Introduction: Employers are instituting employee wellness programs that include educational, lifestyle coaching, and weight and other condition management components to address obesity-related issues in the workplace. However, the findings of such wellness initiatives have been mixed. The purpose of this exploratory study is to determine whether the readiness for change measures are important predictors of weight loss in an employee wellness program. Methods: Retrospective data analysis of an employee wellness program conducted in the United States was conducted using data collected between 2014 and 2015 for people with BMI ≥ 30. These participants were assigned to one of two subprograms: weight management or condition management. We assessed the weight change within each program. Further, the relationship between weight change and readiness for change variables for weight, diet, and physical activity were examined by applying multiple linear regression and logistic regression models. The multivariable model included subprogram; gender; age; systolic and diastolic blood pressure; risk factor count; readiness for change for weight, activity, and diet; and stress level as covariates. Results: There were 209 participants in the weight management program and 243 participants in the condition management program who met the criteria for obesity, resulting in a final sample of 452 participants. On average, the weight change for these participants was -0.28 pounds (SD = 15.55) and there was no statistical difference between the weight change in the two programs.
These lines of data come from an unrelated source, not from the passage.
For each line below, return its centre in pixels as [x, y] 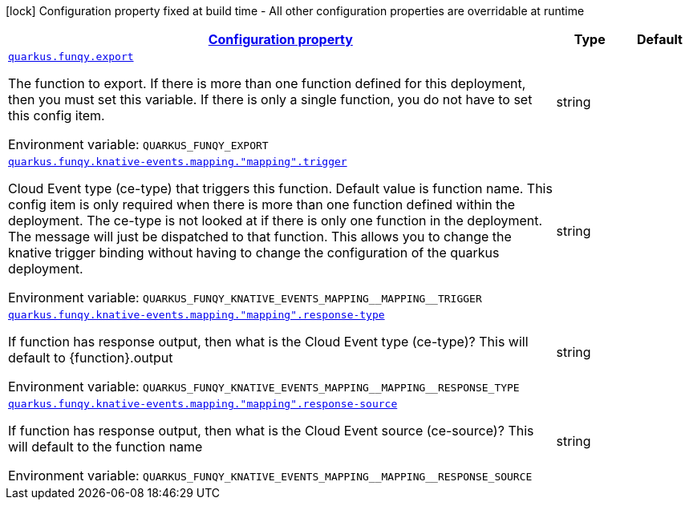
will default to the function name [105, 447]
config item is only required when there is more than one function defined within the [262, 204]
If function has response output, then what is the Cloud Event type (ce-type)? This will [268, 342]
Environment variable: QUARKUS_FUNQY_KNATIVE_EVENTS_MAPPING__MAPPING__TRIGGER [245, 298]
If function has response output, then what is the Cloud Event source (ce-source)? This [271, 431]
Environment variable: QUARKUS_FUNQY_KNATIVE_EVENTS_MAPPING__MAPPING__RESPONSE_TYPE [264, 387]
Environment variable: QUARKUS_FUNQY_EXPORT [138, 144]
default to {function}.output [91, 358]
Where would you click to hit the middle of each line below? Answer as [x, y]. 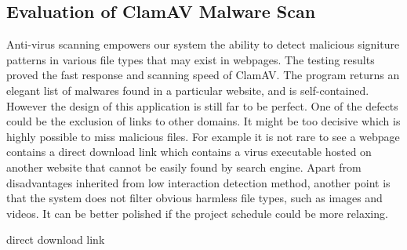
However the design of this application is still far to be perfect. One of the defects [202, 105]
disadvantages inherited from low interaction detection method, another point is [198, 182]
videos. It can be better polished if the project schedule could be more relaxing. [197, 213]
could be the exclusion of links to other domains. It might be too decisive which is [203, 121]
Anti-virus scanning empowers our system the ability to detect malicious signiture [203, 44]
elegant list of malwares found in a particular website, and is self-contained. [188, 90]
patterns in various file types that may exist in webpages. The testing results [191, 59]
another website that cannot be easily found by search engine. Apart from [184, 167]
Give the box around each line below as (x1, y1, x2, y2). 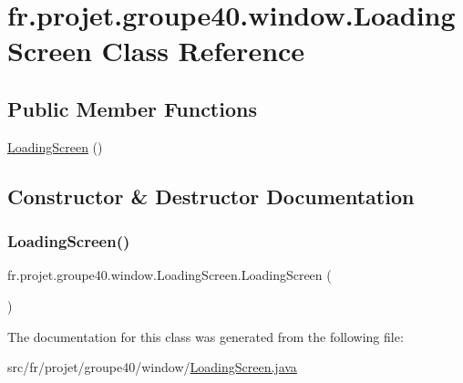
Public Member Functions (7, 94, 257, 122)
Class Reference (101, 32, 305, 69)
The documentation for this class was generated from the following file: (7, 326, 404, 346)
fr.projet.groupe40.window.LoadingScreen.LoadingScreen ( (7, 265, 332, 285)
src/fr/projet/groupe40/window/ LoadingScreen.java (7, 357, 297, 377)
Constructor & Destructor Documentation (7, 181, 415, 210)
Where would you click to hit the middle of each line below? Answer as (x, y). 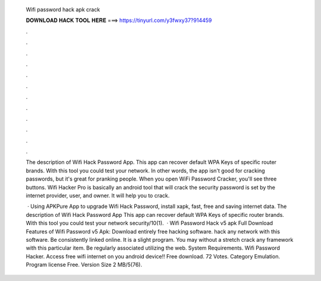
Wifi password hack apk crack (63, 10)
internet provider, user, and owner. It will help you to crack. (98, 195)
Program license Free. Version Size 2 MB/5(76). (84, 265)
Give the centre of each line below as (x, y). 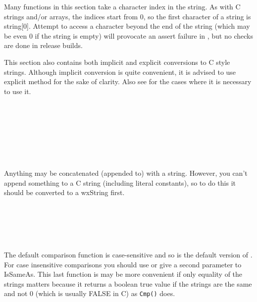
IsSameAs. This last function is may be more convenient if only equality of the (123, 274)
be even (16, 35)
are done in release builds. (43, 45)
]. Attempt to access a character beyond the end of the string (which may (138, 26)
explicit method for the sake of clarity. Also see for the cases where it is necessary (128, 81)
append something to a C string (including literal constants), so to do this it (120, 182)
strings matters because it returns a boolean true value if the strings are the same (128, 283)
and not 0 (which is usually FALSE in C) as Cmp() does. (90, 293)
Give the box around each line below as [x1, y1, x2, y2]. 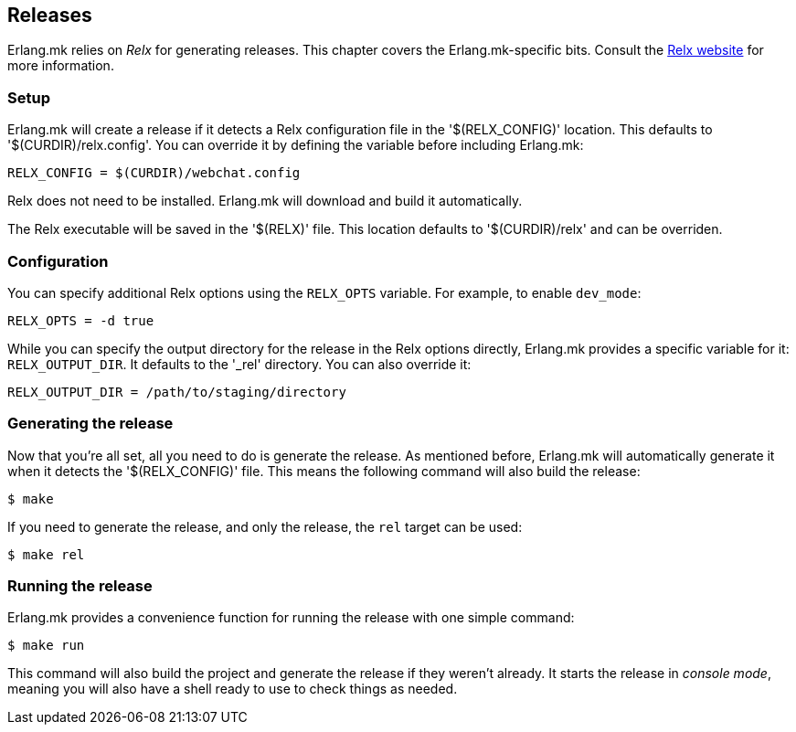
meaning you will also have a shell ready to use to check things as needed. [7, 681, 458, 697]
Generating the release [7, 414, 174, 433]
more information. [7, 58, 114, 74]
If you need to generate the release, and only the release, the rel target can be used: [7, 518, 523, 535]
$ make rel [7, 546, 85, 562]
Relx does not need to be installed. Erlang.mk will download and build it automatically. [7, 193, 523, 209]
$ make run [7, 638, 85, 653]
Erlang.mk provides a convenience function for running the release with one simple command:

When compared to the reference group (maintenance), participants at the action stage of physical activity, on average, lost weight (b = -4.59, p = 0.02). Likewise, participants at the pre-contemplation stage of physical activity lost weight when compared to the maintenance group (b = -26.24, p = 0.000). Participants at the pre-contemplation stage of physical activity had higher odds of achieving at least 5% weight loss than participants at the maintenance stage (OR = 5.80, p = 0.053). Conclusion: Readiness for change for activity may be a predictor of weight change, and may predict the likelihood of achieving clinically significant weight loss. These findings can assist in targeting subjects for participation in such programs. The findings regarding the relationship between readiness for change and weight loss are counterintuitive, and further research is warranted in this area.